Assigned task –
Wherever "Soulbound" turns up in a line of the entries below, that line counts. Say how many such lines there are, with no other words.

--- Data section ---

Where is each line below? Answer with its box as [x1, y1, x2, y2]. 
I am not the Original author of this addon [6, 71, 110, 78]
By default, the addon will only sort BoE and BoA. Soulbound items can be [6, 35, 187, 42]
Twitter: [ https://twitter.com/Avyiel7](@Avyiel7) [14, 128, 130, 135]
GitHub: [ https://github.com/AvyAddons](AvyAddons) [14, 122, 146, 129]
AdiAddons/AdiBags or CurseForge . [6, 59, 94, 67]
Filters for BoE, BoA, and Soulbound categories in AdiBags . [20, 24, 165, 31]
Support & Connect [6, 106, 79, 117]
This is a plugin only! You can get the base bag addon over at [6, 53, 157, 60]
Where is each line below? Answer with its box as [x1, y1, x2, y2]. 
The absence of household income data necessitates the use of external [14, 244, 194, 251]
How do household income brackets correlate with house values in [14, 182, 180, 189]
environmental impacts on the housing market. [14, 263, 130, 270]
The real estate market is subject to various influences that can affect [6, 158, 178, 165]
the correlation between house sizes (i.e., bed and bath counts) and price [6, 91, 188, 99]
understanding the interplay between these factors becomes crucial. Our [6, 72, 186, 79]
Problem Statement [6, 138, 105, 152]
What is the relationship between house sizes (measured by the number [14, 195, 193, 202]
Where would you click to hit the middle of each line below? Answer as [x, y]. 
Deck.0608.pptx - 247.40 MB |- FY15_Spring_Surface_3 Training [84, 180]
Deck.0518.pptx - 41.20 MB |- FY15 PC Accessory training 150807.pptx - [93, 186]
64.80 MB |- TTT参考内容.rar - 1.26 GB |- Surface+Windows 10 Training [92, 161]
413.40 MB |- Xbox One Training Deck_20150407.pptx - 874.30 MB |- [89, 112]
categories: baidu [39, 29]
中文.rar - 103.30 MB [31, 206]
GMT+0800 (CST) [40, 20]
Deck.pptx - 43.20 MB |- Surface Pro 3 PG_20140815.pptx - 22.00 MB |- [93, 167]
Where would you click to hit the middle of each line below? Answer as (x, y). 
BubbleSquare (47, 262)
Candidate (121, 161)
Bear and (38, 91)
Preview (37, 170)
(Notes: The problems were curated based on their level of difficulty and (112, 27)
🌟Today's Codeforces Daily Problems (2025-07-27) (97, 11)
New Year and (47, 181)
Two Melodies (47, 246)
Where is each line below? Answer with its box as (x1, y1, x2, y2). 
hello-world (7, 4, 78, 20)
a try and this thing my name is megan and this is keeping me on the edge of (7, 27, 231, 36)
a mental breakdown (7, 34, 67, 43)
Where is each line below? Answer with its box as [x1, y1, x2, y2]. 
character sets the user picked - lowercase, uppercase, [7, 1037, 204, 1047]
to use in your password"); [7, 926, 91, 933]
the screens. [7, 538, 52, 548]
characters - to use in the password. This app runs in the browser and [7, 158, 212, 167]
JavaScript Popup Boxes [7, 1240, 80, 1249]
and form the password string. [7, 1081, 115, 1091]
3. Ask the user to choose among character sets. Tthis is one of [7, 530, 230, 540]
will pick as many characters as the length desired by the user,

---

Exercise solution –
2